Alors que je croyais avoir épuisé toutes les larmes que contient mon corps, je sens mes yeux me brûler à nouveau. Je ne résiste pas lorsqu'elle m'enserre d'une douce étreinte, et laisse reposer ma tête sur sa poitrine. Elle glisse ma main dans mes cheveux, les massant doucement, dans un geste d'une infinie tendresse. J'agrippe alors sa robe avec force, m'accrochant à elle comme à une bouée de sauvetage. Savourant ce moment, je ferme brièvement les yeux.

'Je peux t'aider. '

Les mots sont prononcés avec force et assurance. Je relève brusquement la tête. Regain d'espoir. Elle sourit. Je cligne des yeux. Il y a quelque chose de sinistre dans ce sourire.

'Comment ?'

Mon ton est incrédule. Je ne peux pas croire qu'une main m'est tendue ainsi.

Elle se penche vers moi et dépose un délicat baiser sur ma joue.

'Juste pour cette fois…' me chuchote-elle à l'oreille, 'Laisse-moi être forte pour toi.
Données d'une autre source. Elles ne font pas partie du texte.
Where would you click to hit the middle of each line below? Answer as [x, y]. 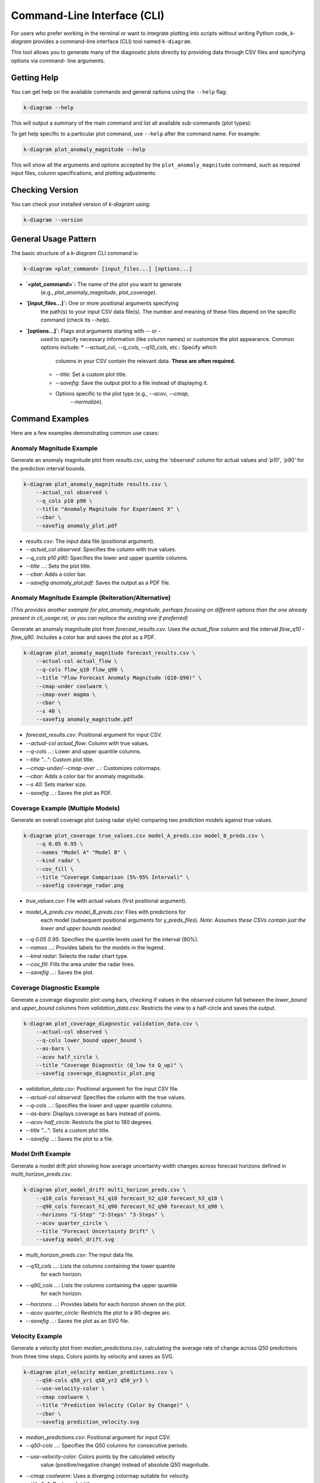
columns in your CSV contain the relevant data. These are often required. [145, 361]
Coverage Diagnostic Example [55, 988]
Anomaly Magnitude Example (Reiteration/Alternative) [91, 598]
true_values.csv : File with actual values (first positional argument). [106, 901]
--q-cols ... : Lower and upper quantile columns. [84, 751]
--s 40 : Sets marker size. [56, 785]
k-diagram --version [53, 220]
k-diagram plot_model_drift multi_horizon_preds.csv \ [105, 1190]

Laisse-moi t'aider à remonter la pente. Tu n'es ni un héros, ni un martyre… Un simple homme né pour faire avancer l'Histoire. Tu sais, la mort n'est pas une destination, mais un voyage, un apprentissage. On l'appelle la vie. Laisse-moi guérir ton cœur. En ton nom… Laisse-moi t'aimer.'

Un halètement choqué s'échappe de mes lèvres.

'C'est l'entreprise la plus dangereuse de ta vie. En es-tu consciente ?'

'Nous savons tous les deux que je ne suis pas celle qui te fera gagner cette guerre. Je ne suis pas une guerrière, une surdouée de la stratégie. Mais je t'offre une chance de pouvoir encore rire, courir, profiter des instants simples de la vie. Je serai la liberté de ton âme, l'air de tes poumons, la lumière de tes yeux. La fenêtre de ta prison. A défaut de te faire survivre, je peux t'aider à vivre, tout simplement.'

Ais-je réellement le droit d'être aimé ? Vaux-je la peine de tant d'attention ? Un frisson soudain d'horreur me parcourt alors que l'ombre menaçante de Voldemort obscurcit son visage.
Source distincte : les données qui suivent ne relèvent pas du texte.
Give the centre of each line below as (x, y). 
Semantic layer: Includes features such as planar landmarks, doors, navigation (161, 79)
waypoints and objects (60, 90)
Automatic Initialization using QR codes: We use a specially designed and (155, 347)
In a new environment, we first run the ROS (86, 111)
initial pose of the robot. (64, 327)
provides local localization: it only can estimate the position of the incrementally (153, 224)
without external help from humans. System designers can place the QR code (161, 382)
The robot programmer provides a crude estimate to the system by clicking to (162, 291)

'Si tu restes à mes côtés, tu seras la première à tomber. Je n'ai malheureusement ma place que sur les champs de bataille…'

'Je sais.'

Ses mots sont simples, concis, sans détour. Ils m'enveloppent d'une chaleur réconfortante, réchauffant un tant soit peu mes désillusions et mes craintes. Qui suis-je pour refuser ce cadeau inattendu, cette petite main blanche enfouie dans la mienne, ces yeux emplis de promesses ? Au contraire des rêves qui peuvent se briser, des idéaux qui peuvent se faner, des étoiles qui peuvent s'éteindre, des paroles qui peuvent se taire, du courage qui peut se consumer… ses yeux brillent toujours, même à la perspective des durs moments qui nous attendent tous les deux.
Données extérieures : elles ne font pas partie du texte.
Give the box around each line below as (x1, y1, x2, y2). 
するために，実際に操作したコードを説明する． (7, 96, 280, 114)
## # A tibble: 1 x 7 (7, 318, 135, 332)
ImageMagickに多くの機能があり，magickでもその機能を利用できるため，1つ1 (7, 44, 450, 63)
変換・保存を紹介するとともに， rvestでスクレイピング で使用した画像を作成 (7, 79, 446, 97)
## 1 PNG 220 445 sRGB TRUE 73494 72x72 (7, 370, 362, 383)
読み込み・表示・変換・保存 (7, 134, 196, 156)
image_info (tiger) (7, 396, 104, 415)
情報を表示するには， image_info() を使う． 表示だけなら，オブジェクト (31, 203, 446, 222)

Alors en guise de remerciement, je dépose un chaste baiser sur ses lèvres douces et charnues, et d'émotion, ses larmes viennent se mêler aux miennes. Un deuxième baiser est échangé, plus profond. Je gémis contre ses lèvres entrouvertes alors que sa langue entraîne la mienne dans un ballet frénétique. Elle a le goût de la liberté.

Mes mains caressent sa joue, s'échouent dans ses cheveux, et ses joues rosies par la désir me font rougir à mon tour.

'Tu dois être épuisé…' constate-elle, un pli d'inquiétude se creusant sur son front. 'Il te reste quelques heures avant que la journée ne commence réellement, tu devrais aller te reposer. '

Une idée me vient à l'esprit.

'Je crois savoir que tu n'es jamais montée dans le dortoir des garçons ?'

Elle secoue négativement la tête, amusée.

'Voudrais-tu être mon guide ?' ajoute-elle, avec un air malicieux.

'Avec grand plaisir !'

Elle me tend sa main et m'entraîne à la course dans les couloirs, alors qu'un sentiment extatique s'empare de mon esprit, et qu'enfin… un éclat de rire brise mes lèvres que je croyais scellées pour toujours.

THE END….

J'espère que ça vous a plu… J'ai volontairement omis de dire le nom de cette fameuse 'elle', pour vous donner le loisir d'imaginer celle que vous voudrez ! ;)

Je n'apprécie guère la guimauve un peu écoeurante de la fin de mon histoire, étant peu habituée à écrire ce genre de choses. En espérant que ça n'entachera pas trop l'histoire.